Many users reported that these extensions "manipulate their internet experience and redirect them to other websites." (Pixabay)

Three million users affected by malware infected by Google Chrome, Microsoft Edge browser extensions: Avast

Adriana MaraisDecember 18, 20 Avast, Google chrome, Microsoft Edge

Microsoft Edge and Google Chrome extensions that contained malware were downloaded by around three million people, according to a report from Avast. Avast researchers said they managed to identify around 28 extensions on Chrome and Edge that were infected with malware.

In most cases, these add-ons (browser extensions) have been charged for making it easier to download images, videos, or other content from social media platforms like Instagram, Facebook, Spotify, and Vimeo. The malware in the extensions, according to reports, redirected users to advertisements or phishing sites and stole their personal data.

Avast wrote in a blog post that its researchers successfully identified malicious code in JavaScript-based extensions in Chrome and Edge. These codes allowed infected extensions to download more malware into users’ systems. Counting all downloads from Google and Microsoft online stores, researchers said around three million people may have been affected globally.

Many users reported that these extensions “manipulate their internet experience and redirect them to other websites.”
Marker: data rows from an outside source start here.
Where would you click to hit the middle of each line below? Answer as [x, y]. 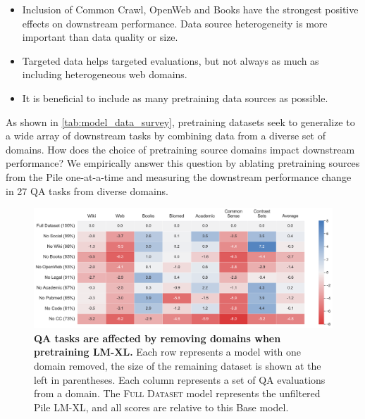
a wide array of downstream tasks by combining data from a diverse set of [166, 136]
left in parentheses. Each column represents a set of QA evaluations [180, 379]
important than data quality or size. [100, 37]
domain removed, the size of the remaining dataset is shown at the [178, 365]
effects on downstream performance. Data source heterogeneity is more [175, 23]
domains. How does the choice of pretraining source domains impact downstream [180, 149]
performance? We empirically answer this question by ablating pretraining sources [183, 163]
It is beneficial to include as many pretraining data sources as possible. [175, 98]
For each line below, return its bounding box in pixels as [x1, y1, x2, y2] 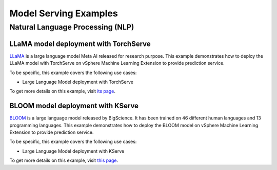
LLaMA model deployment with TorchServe [9, 39, 151, 48]
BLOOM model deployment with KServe [9, 102, 138, 110]
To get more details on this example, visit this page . [9, 157, 118, 163]
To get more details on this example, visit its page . [9, 88, 115, 94]
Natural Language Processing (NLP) [9, 22, 134, 32]
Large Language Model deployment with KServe [22, 148, 125, 154]
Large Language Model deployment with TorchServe [22, 79, 133, 85]
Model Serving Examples [9, 8, 118, 19]
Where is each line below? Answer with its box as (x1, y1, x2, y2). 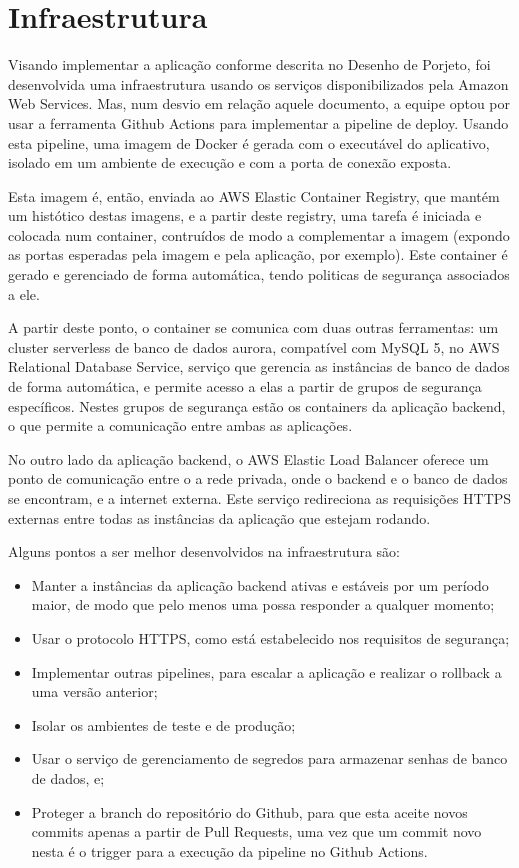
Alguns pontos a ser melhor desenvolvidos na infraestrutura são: (8, 541, 400, 562)
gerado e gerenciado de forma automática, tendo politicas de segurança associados (8, 264, 510, 285)
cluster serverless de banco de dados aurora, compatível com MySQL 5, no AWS (8, 336, 500, 357)
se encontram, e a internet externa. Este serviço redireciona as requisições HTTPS (8, 488, 512, 508)
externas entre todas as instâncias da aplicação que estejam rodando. (8, 507, 431, 528)
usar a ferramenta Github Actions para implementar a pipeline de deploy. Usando (8, 112, 509, 133)
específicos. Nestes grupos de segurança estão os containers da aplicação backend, (8, 395, 506, 416)
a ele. (8, 283, 40, 304)

“Every time a user clicks on a link, the extensions send information about the click to the attacker’s control server, which can optionally send a command to redirect the victim from the real target of the link to a new hacked URL. before redirecting it later to the actual website. they wanted to visit. User privacy is compromised by this procedure as a log of all clicks is sent to these third-party intermediary websites, the Avast researchers explained.

Browser extension malware stole people’s personal data such as birthdates, email addresses, and active devices.

Actors also exfiltrate and collect the user’s birthdates, email addresses and device information, including time of first login, time of last login, name of the user. ‘device, operating system, browser used and its version, even IP addresses (which could be used to find the approximate geographic location of the user), the researchers added.

Avast researchers believe that the goal behind this malware is to monetize traffic. They also believe that if the Avast Threat Intelligence team had started monitoring the threat in November 2020, malware in the Google Chrome and Microsoft Edge browser extensions could have been active for years without anyone noticing.

“The backdoors of extensions are well hidden and extensions only start showing malicious behavior a few days after installation, making it difficult to discover any security software,” said Jan Rub n, malware researcher at Avast.

The blog was published on December 16, and researchers there mentioned that the infected extensions were still available for download at the time of publication.